* **Task statement**
Restate exactly the lines that run from the start of the records below to the line containing "Meio Ambiente", counting both ends, and nothing else; pictures stay out.

[Records from a dataset]
---

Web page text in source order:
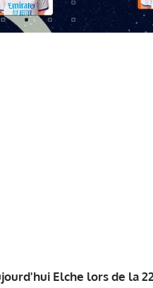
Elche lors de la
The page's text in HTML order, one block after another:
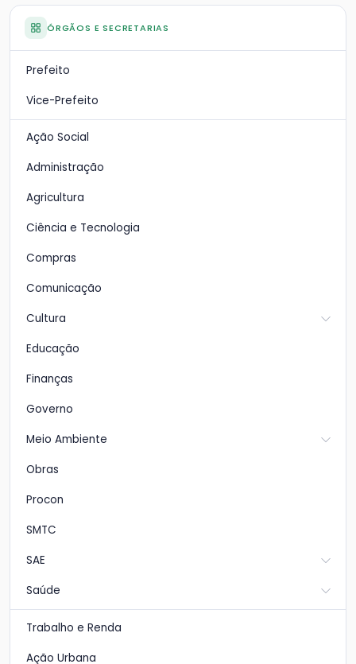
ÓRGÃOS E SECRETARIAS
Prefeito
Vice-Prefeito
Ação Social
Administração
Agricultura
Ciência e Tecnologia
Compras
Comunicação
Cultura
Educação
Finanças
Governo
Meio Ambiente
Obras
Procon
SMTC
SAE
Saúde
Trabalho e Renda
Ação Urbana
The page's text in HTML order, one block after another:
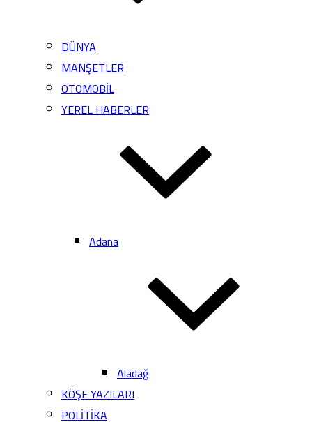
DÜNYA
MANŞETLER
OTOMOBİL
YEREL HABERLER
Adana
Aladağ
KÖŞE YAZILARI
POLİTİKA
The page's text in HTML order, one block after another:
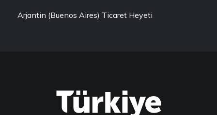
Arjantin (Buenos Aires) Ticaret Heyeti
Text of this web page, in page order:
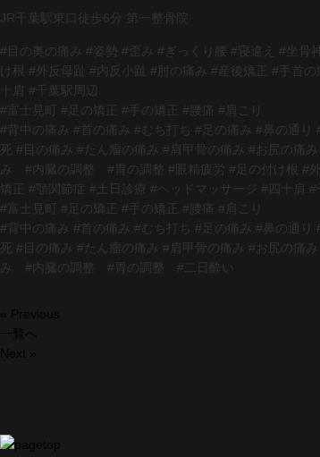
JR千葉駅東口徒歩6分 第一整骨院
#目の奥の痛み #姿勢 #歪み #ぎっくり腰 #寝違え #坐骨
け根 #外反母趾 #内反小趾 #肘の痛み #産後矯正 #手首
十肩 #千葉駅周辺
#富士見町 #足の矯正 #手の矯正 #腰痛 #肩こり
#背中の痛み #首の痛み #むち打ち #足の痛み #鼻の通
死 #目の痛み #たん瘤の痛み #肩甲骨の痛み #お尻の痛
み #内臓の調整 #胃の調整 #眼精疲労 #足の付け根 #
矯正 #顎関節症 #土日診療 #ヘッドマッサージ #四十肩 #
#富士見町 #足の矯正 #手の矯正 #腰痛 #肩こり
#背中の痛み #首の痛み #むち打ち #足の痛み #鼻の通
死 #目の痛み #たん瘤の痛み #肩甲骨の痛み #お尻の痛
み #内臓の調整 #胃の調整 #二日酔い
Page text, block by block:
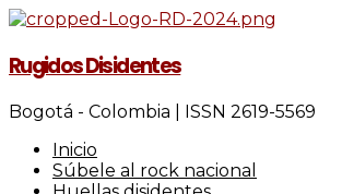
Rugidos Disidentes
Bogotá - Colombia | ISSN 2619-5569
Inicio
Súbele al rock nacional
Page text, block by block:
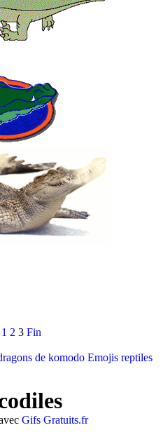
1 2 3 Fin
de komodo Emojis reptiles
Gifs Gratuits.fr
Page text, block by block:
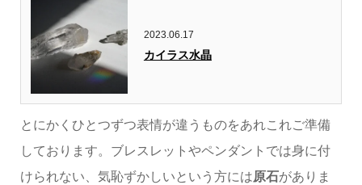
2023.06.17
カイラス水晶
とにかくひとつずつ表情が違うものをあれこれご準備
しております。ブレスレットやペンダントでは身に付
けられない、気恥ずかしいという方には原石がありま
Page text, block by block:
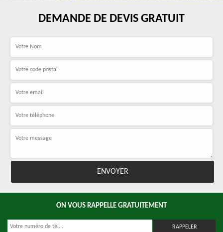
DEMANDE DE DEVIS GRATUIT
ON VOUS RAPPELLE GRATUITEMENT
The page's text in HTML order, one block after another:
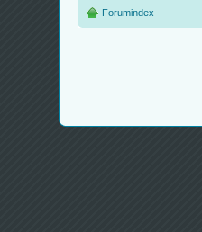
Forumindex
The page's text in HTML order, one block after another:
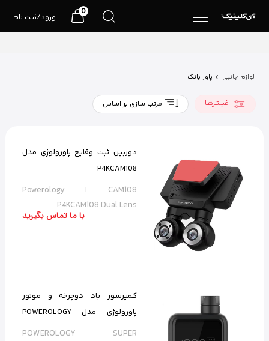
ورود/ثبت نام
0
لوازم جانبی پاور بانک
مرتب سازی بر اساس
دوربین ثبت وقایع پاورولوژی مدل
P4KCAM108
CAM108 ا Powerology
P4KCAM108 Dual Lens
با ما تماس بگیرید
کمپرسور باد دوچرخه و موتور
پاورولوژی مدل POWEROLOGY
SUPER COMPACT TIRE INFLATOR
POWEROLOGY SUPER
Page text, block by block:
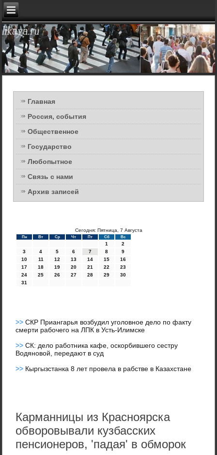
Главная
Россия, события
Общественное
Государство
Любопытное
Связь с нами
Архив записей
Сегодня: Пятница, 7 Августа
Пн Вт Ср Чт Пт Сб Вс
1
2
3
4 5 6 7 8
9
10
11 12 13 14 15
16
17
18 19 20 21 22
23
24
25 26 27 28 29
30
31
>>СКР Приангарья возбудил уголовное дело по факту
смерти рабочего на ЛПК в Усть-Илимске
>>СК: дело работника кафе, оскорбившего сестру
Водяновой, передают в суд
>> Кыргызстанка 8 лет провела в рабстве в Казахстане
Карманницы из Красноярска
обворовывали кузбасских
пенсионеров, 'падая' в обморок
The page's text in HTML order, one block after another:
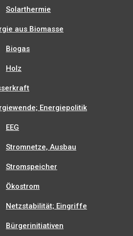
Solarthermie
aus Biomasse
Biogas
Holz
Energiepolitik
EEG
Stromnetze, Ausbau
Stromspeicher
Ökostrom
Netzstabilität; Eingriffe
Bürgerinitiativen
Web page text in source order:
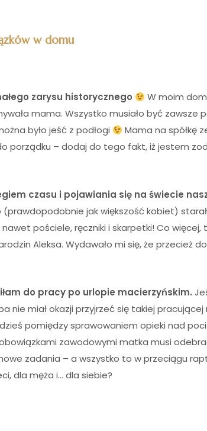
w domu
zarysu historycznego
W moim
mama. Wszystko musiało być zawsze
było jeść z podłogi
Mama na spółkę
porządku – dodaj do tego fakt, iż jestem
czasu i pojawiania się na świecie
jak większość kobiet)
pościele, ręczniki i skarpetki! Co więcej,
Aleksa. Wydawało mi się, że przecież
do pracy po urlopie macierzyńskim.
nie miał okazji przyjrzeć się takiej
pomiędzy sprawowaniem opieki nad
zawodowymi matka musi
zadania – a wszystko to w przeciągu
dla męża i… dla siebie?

---

* **Answer for the task**
Web page text in source order:
Elche lors de la
The page's text in HTML order, one block after another:
ÓRGÃOS E SECRETARIAS
Prefeito
Vice-Prefeito
Ação Social
Administração
Agricultura
Ciência e Tecnologia
Compras
Comunicação
Cultura
Educação
Finanças
Governo
Meio Ambiente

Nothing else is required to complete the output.